Being small doesn’t mean there’s nothing to see.
Valle d’Aosta (or Aosta Valley) is the smallest region in Italy. The narrow valleys stretching into the Alps are the most beautiful views in Italy, and the few but passionate winemakers in the region are making wine of world-class quality.
There’s only one protected region for quality wine or DOP (DOC) and no DOCGs, the highest tier for fine Italian wine.

There’s not enough Aosta wine to go around, though, and wine connoisseurs know it — collectors and wine lovers grab every bottle they can find. 

A small region with big wines

The Aosta Valley lies in Italy’s northwestern corner.
It borders Switzerland and France, and you can see their influence in the wine, the food, and people’s lifestyle. 
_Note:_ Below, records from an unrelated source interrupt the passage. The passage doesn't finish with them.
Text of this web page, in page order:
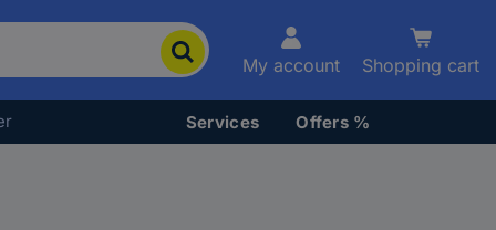
My account Shopping cart
Services Offers %
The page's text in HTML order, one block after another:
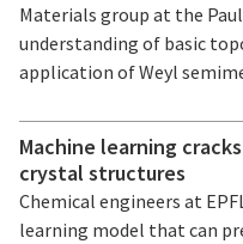
Materials group at the
understanding of basic
application of Weyl
Machine learning
crystal structures
Chemical engineers at
learning model that can
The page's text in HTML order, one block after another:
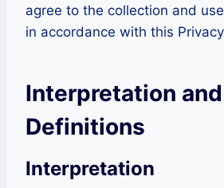
agree to the collection and
in accordance with this
Interpretation and
Definitions
Interpretation

The Alpine valley is mostly mountains, and there’s little space for agriculture. This means that grape growers have no space to spear for lower-quality grapes; they only grow ripe, concentrated grapes that result in gorgeous wines. The region produces barely over 100,000 cases of wine, and despite the region’s cold climate, most of it is red. 

Travel the narrow valley up north following the Dora Baltea River, and you’ll find yourself face to face with the tallest mountain in the Alpine range, the towering Mont Blanc. 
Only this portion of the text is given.